Глава XXXVIII. Пролом
Проклятый бродник, как приложил. Левая рука саднила и при резких движениях вызывала острую боль. Пришлось подвязать ее к груди, чтобы лишний раз не донимала. Ничего, хорошо, что левая, вятский ватаман – правша, ежели б десница, совсем уж худо было бы, а так ничего, биться можно.
Лошадки заметно устали, шли понуро и вздыхали точно люди, мерно качая головами, но злые наездники почти не давали им роздыха, привалы делали краткие, вороватые, и понукали вперед до самой колючей темноты, когда уж ничего не было видно дальше вытянутой руки, и только затем, расседлав четвероногих страдальцев, сами валились прямо на снег, тут же забываясь тяжелым сном.
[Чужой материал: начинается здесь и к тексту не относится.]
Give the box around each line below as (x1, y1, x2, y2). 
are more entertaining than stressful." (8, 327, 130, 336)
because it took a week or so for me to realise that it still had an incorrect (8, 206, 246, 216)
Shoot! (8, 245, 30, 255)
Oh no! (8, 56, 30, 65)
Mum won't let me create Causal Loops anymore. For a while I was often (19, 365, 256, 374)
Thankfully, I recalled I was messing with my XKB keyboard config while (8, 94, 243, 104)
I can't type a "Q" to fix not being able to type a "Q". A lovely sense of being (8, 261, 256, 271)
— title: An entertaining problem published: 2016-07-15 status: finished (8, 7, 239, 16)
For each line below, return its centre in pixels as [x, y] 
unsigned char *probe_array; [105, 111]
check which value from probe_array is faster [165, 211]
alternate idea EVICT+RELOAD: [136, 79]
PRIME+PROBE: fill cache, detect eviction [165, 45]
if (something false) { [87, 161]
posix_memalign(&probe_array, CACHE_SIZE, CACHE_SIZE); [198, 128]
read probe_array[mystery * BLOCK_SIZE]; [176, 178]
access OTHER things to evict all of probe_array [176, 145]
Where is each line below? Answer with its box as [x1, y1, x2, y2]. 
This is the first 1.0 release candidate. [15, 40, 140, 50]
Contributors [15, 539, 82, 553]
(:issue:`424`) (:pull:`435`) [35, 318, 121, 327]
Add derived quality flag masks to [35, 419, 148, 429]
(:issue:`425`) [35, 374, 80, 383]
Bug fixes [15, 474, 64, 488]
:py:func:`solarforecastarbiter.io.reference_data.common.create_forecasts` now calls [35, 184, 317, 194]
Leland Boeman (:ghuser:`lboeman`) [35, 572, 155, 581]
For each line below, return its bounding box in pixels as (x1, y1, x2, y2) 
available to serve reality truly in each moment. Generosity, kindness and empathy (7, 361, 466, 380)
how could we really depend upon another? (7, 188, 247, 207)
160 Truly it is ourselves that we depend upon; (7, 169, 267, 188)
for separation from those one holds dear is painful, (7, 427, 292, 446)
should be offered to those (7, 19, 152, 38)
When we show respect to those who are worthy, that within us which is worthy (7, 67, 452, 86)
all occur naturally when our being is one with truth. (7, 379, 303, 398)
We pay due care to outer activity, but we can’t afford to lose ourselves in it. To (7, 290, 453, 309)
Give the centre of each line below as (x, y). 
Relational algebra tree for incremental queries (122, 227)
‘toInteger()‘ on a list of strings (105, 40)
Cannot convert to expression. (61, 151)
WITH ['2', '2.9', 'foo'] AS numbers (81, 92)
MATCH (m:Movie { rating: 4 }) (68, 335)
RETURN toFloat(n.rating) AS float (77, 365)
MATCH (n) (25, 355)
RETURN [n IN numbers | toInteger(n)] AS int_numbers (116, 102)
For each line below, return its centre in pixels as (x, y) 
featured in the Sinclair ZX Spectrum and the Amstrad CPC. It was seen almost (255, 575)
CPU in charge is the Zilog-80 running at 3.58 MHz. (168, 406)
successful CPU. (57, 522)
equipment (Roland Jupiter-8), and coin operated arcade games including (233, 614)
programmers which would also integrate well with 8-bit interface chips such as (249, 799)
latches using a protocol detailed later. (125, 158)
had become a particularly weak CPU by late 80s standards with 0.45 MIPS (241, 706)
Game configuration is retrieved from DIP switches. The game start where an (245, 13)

Ватага шла низом, по уже разоренным землям, так было меньше возможности столкнуться нос к носу с врагом. Пару раз отряд все же натыкался на мелкие разъезды, но дело кончалось быстро – враг либо сразу пускался наутек, либо отходил в мир иной.
Сожженные верви обходили стороной. Помочь уж ничем нельзя, а каждая задержка сокращала шансы добраться до Торжка первыми. Всюду царила смерть и от этого надсадно щемило в груди. Край напоминал растерзанное жадным зверьем тело.
Не все ушкуйники, к досаде Микулы, пошли с ним. Часть, взяв от юного князя обещанные дары, предпочли отойти к Вятке. И раньше б ушли, да как с пустыми руками вернуться. Предательство? Нет, Микула им не князь, ему никто крест на верность не целовал. Ежели выживет, растеряв у стен Торжка верных людей, не так-то просто будет вновь сесть на стол посадничий Микульшина городца. Другие успеют подобрать упущенную ватаманом власть. Да плевать, об этом ли сейчас горевать?! Те, кто остался скакать у плеча, – надежная подмога, ведь и у них, как и у Микулы в Торжке родня – матери, отцы, сестрицы и братья-пострелята; им есть за что складывать буйные головы. Только бы успеть!